My wife planned to be out of town for six days in early July, but she tested positive for Covid two days in and returned home early (her case was mild and she has since recovered, and although our son who lives with us also got it, I have escaped so far). 

I planned for some Dee time while she was away (those plans evaporated), but I did get a day out with my GG friend Michelle before my wife returned home. She had been suggesting for a while a visit to a local Merle Norman salon to shop for wigs for me, but the days Michelle had available didn’t work with the days the salon was open. Fortunately, Michelle had a Wednesday off, the store was open, and we had a plan.

My other time wig shopping was back in 2016, during my first week of getting out. I found a wig I loved, have worn it repeatedly since then, and I was hopeful I could find a new one I loved.

Upon on arrival, the store manager (Vicky) and Michelle asked what I wanted. I just answered that “I would know it when I see it” and by that I meant seeing it on me.

The two of them pulled wigs and Vicky explained to me the various features and how to put a wig on. I started trying on one and then the next. That meant taking one off and putting another on, but as there weren’t others in the store (other than a customer in another room getting her hair done), I wasn’t bothered–and I’ve become quite relaxed about being in public.

During the process I watched Michelle and Vicky, because their reactions would tell me which ones they liked FAR more than their words.
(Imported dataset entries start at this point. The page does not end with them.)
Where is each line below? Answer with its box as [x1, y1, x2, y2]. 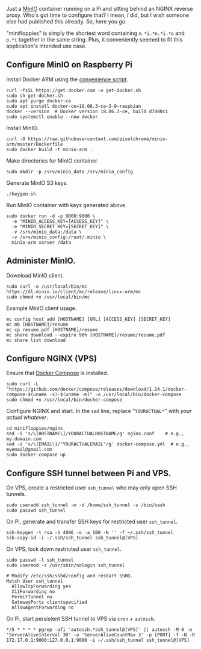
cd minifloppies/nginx [6, 426, 63, 432]
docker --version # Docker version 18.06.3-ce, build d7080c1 [6, 108, 169, 114]
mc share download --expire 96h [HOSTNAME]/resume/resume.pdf [6, 332, 165, 338]
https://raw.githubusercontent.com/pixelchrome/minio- [28, 135, 169, 142]
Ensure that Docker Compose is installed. [6, 370, 109, 377]
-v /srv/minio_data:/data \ [11, 229, 82, 235]
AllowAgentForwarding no [11, 604, 74, 610]
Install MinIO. [6, 124, 39, 131]
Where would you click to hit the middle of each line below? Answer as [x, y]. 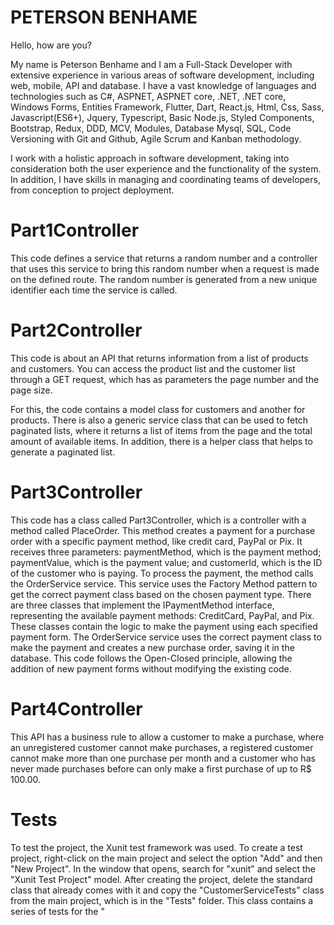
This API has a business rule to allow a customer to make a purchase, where [167, 737]
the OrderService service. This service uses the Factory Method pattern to [164, 583]
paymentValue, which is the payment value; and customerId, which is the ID [166, 562]
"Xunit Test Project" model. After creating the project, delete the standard [161, 879]
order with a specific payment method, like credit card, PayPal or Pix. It [156, 541]
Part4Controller [76, 708]
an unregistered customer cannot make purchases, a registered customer [162, 747]
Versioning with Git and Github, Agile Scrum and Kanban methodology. [156, 138]
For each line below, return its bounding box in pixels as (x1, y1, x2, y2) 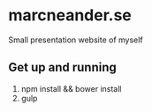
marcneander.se (8, 5, 132, 26)
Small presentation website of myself (8, 34, 143, 45)
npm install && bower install (20, 83, 122, 93)
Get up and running (8, 60, 117, 75)
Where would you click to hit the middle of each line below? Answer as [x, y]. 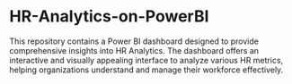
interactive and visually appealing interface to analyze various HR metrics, [146, 60]
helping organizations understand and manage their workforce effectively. [146, 70]
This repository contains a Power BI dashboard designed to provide [134, 41]
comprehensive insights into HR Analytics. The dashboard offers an [134, 50]
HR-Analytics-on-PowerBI [109, 17]
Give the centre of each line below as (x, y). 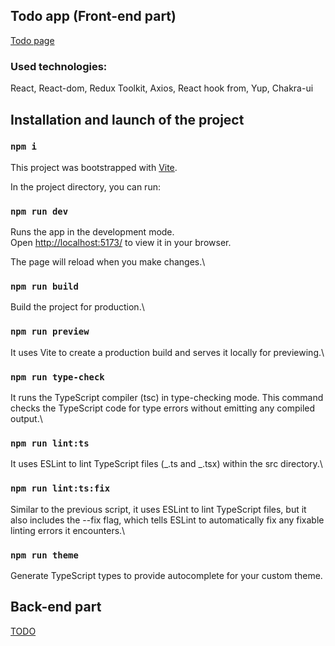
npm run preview (50, 332)
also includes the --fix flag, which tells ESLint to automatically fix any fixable (167, 520)
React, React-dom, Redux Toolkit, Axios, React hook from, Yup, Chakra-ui (162, 88)
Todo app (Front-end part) (93, 16)
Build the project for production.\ (77, 307)
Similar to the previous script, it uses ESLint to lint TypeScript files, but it (158, 509)
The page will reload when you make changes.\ (108, 262)
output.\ (26, 418)
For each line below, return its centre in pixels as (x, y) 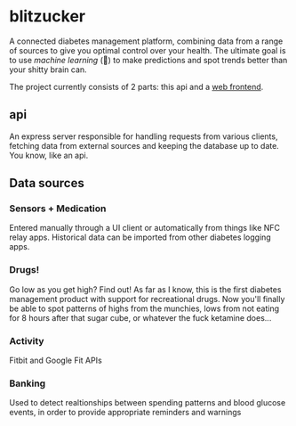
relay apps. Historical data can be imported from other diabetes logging (140, 237)
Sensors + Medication (58, 209)
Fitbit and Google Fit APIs (56, 360)
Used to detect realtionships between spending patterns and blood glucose (148, 403)
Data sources (47, 183)
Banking (28, 383)
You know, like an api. (49, 155)
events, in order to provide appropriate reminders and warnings (125, 413)
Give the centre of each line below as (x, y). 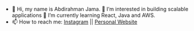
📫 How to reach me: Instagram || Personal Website (74, 22)
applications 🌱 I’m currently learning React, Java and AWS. (83, 15)
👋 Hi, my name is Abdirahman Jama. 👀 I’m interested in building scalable (100, 9)
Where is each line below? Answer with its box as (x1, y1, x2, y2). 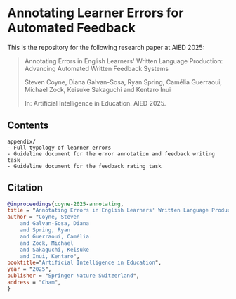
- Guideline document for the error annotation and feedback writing (7, 150, 216, 158)
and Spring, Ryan (20, 227, 71, 234)
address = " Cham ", (7, 279, 61, 286)
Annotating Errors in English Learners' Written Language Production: (24, 56, 223, 65)
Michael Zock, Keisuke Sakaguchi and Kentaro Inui (24, 85, 171, 94)
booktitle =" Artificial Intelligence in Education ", (7, 259, 162, 267)
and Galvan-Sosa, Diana (20, 220, 90, 227)
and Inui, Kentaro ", (20, 253, 80, 260)
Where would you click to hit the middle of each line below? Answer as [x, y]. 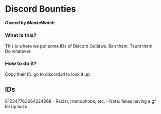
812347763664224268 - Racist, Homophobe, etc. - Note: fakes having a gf [80, 101]
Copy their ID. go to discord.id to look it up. [48, 74]
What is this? [21, 35]
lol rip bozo [16, 106]
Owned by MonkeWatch [30, 22]
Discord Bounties [41, 9]
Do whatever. [18, 51]
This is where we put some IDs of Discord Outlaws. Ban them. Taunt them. [80, 46]
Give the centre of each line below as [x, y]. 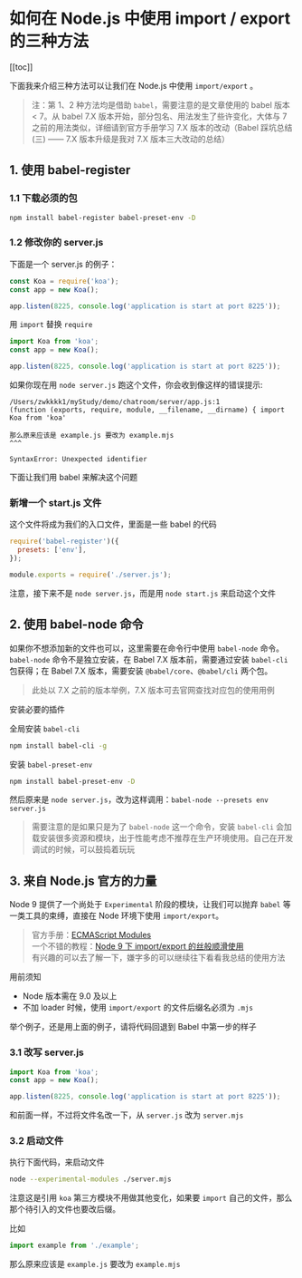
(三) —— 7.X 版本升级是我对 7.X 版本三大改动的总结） [131, 139]
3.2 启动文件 [37, 1141]
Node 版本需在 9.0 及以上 [70, 996]
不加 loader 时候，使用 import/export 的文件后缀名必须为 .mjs [137, 1008]
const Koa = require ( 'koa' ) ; [64, 281]
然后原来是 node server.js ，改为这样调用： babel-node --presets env [139, 799]
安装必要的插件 [37, 709]
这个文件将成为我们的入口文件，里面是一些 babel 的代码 [113, 524]
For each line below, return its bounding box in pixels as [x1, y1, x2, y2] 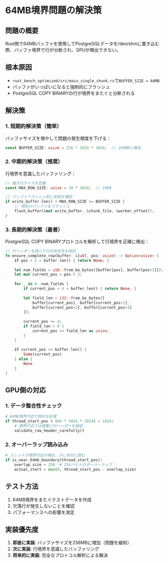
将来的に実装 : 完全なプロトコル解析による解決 [12, 552, 108, 558]
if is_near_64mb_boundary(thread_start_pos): [5, 457, 102, 463]
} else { [14, 356, 33, 362]
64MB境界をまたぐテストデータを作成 [12, 496, 92, 502]
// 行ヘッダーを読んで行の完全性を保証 [5, 248, 76, 254]
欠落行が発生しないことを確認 [12, 503, 75, 509]
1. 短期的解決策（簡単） [5, 123, 62, 130]
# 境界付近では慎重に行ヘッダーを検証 [14, 424, 83, 429]
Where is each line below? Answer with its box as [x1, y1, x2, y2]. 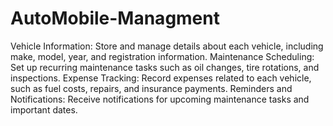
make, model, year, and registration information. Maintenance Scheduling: [10, 50, 315, 62]
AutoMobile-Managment [10, 7, 220, 30]
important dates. [10, 103, 78, 116]
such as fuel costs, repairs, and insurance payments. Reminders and [10, 82, 293, 94]
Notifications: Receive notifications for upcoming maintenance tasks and [10, 93, 310, 105]
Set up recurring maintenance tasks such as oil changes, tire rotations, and [10, 61, 320, 73]
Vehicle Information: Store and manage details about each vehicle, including [10, 40, 324, 52]
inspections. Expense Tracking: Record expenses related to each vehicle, [10, 72, 312, 84]
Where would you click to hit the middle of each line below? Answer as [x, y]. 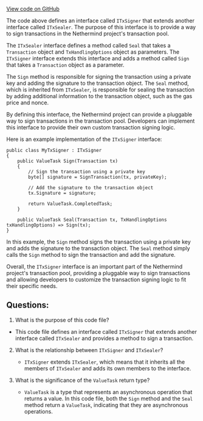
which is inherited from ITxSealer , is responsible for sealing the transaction [101, 90]
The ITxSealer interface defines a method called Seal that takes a [89, 45]
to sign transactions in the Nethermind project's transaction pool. [88, 34]
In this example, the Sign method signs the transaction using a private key [99, 242]
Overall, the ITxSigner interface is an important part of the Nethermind [95, 267]
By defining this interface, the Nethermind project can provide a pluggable [99, 114]
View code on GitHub [33, 9]
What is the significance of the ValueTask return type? [82, 380]
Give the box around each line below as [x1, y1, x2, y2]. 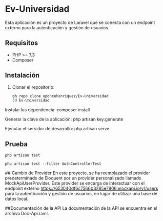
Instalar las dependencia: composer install [5, 107, 90, 113]
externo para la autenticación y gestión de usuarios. [5, 24, 110, 30]
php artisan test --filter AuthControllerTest [5, 161, 102, 166]
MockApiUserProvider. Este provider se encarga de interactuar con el [5, 181, 145, 186]
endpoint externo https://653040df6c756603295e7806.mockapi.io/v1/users [5, 185, 159, 191]
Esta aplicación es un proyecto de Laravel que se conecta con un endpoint [5, 20, 155, 25]
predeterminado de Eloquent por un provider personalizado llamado [5, 175, 142, 181]
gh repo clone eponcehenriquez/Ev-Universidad [12, 94, 109, 99]
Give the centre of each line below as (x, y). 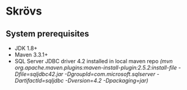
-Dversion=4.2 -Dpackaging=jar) (107, 81)
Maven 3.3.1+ (31, 55)
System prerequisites (47, 34)
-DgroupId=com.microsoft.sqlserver (110, 74)
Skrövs (24, 11)
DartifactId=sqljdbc (39, 81)
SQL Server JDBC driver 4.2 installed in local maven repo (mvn (94, 61)
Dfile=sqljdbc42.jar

When their eyes and faces lit up I knew which ones they really liked.

After trying on all the wigs once, I narrowed the choices to two of the same style, one blonder and the other more brunette. After I tried on both again, there was only one choice. We all liked the blonde look, including the customer in the other room getting her hair done. It fit nicely, looked good, and Michelle’s face just lit up when I tried it on.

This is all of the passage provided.